[torquedev] Allocating resources by CPUs

Martin Siegert siegert at sfu.ca
Mon Mar 19 12:04:16 MDT 2007

On Mon, Mar 19, 2007 at 12:18:36PM -0400, Glen Beane wrote:
> On 3/19/07, Joshua Bernstein <bjosh at lpl.arizona.edu> wrote:
> >On Mar 18, 2007, at 9:23 PM, Chris Samuel wrote:
> >> On Mon, 19 Mar 2007, Joshua Bernstein wrote:
> >>> On Mar 18, 2007, at 7:56 PM, Chris Samuel wrote:
> >>>> On Tue, 13 Mar 2007, Glen Beane wrote:
> >>>>> I agree that we should add a '-l cpus=x'  option to torque
> >>> Forgive me for being out of the loop and perhaps not following the
> >>> threads as closely as possible, but isn't there an -l ncpus=x option
> >>> in Torque?
> >> There is, but that only determines how many CPUs on an SMP node you
> >> want, not
> >> how many CPUs across the whole cluster you may need.
> >You figure out how many CPUs you want across the the entire cluster
> >by simply multiplying the nodes times the ppn. Otherwise simply
> >notating nodes=x says that you want x number of cpus, since the nodes
> >argument specifies the number of default number of "virtual cpus",
> >not nodes (as is often confused). Adding another confusing option
> >seems a bit excessive.
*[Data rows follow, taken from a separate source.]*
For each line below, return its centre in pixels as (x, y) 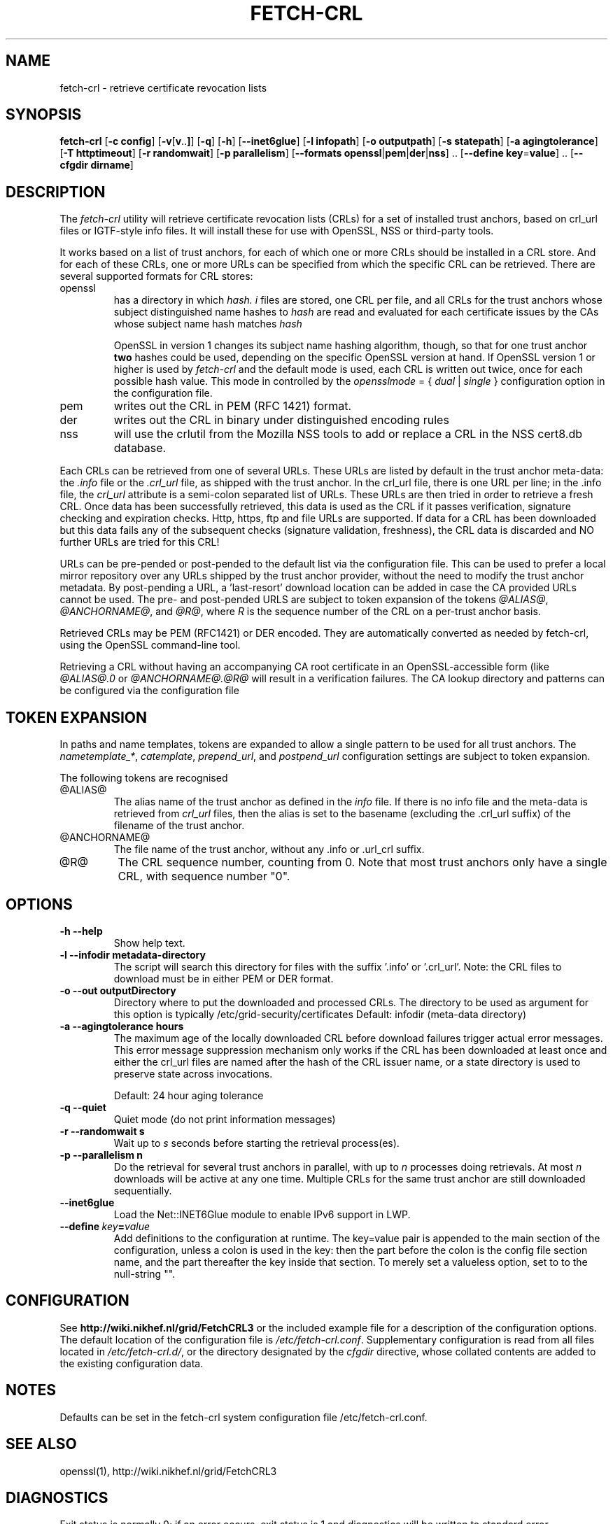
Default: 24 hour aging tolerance (189, 1095)
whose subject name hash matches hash (208, 324)
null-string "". (145, 1273)
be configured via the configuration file (149, 691)
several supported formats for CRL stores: (156, 276)
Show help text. (149, 943)
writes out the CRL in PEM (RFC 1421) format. (233, 406)
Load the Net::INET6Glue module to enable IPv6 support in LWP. (262, 1214)

People are already very well confused between
> >the difference of nodes, ncpus, and ppn and how they all related.
> >On that note, both the nodes, and ppn arguments are nicely documented
> >(including the virtual host idea), though ncpus wasn't listed last I
> >looked at the Torque documentation.
> we've already been over this
> the reason we are talking about yet another option is some users want
> the job to run exactly how they specify, and others just want it to
> run on X number of CPUs as quickly as possible and they don't care how
> many nodes are used
> you can not satisfy both users with maui/moab and torque.  To get
> something like -l nodes=64 and have it run on any combination of nodes
> that equals 64 CPUs to work you have to disable the exact node match
> exact policy
> It would be acceptible to me if there were a maui and moab option that
> would enforce the exact node match policy if :ppn is specified,
> otherwise it wil provide any distribution of CPUs across whatever
> number of nodes are needed to satisfy the request

The problem that I have with this solution is that it is a continuing
cause of user confusion and consequently has become a serious
support problem:

in the specification "-l nodes=x:ppn=y" x specifies the number of
nodes; in the specification specification "-l nodes=x" x specifies the
number of cpus, not nodes. For obvious reasons I have problems explaining
this to users; it does not make sense.

That's why I am in favour of implementing "-l ncpus=x" for clusters.
The way ncpus currently works on clusters (as far as I can tell it is
effectively equivalent to -l nodes=1:ppn=x) is useless anyway.
If really needed, one could create a configure option
to allow sysadmins to get the old behaviour - with the disadvantage that
you have to continue to support the old code.


Martin Siegert
Head, HPC at SFU
WestGrid Site Lead
Academic Computing Services                phone: (604) 291-4691
Simon Fraser University                    fax:   (604) 291-4242
Burnaby, British Columbia                  email: siegert at sfu.ca
Canada  V5A 1S6